Caspase inhibition stabilizes platelet endothelial cell adhesion molecule-1 (PECAM-1) levels and attenuates intimal thickening in Sugen5416 and hypoxia (SuHx)-treated rats. (A) Study design. SuHx rats were treated with vehicle or Z-Asp-2,6-dichlorobenzoyloxymethylketone (Z-Asp) after the hypoxic period, and control animals, held under normoxic conditions, were vehicle treated (control, n = 5; SuHx, n = 8; Z-Asp, n = 12; one-way analysis of variance or unpaired Student's t test). (B) Relative protein expression of active caspase 3 as a general marker for proapoptotic signaling, and (C) C-terminal PECAM-1 in whole lung lysates. Representative blots are shown with β-actin as loading control. (D) Representative immunohistochemical staining for von Willebrand factor (green), α-smooth muscle actin (red), and nuclei (blue) on small peripheral lung vessels (outer diameter [OD] ≤ 60 µm; scale bar, 20 µm).
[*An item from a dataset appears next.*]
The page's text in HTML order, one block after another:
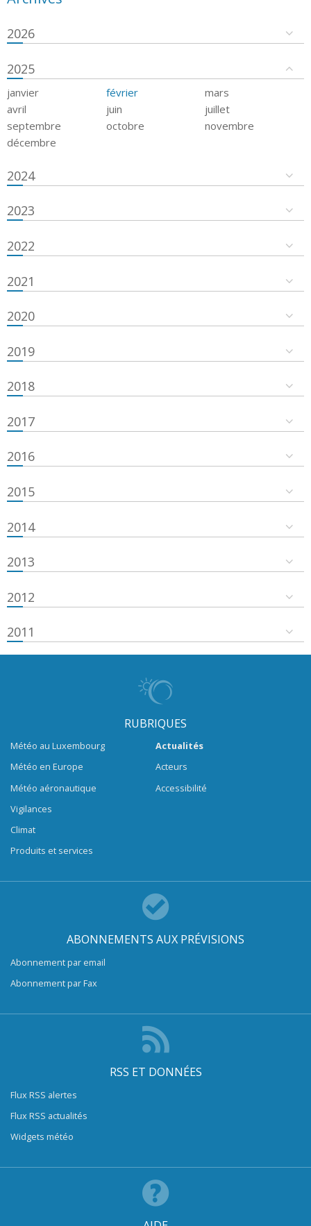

To the right, corresponding quantification of vessels characterized by occlusive lesions. (E) Representative elastic van Gieson staining (scale bar, 20 µm) and associated quantifications of intimal and medial wall thickness. a.u. = arbitrary units; Cath = open chest right ventricular catherization; Ctrl = control; Echo = echocardiography; rel. = relative.

Figure 6.

Microvascular endothelial cell (MVEC) dysfunction contributes to pulmonary arterial hypertension (PAH) via defective shear responses and consequent shear-induced injury. The defective endothelial response to shear is an intrinsic dysfunction of the microvascular endothelium, wherefore high shear stress might be both a trigger and a maintenance factor for the vascular remodeling in PAH. We propose exuberant proapoptotic signaling and caspase-mediated cytoplasmic cleavage of platelet endothelial cell adhesion molecule-1 (PECAM-1) as cause for the disturbed signaling and delayed shear response. The endothelial shear adaptation can be normalized by prevention of PECAM-1 cleavage through caspase blockage with Z-Asp-2,6-dichlorobenzoyloxymethylketone (Z-Asp). Binding sites of the used PECAM-1 antibodies are depicted in blue.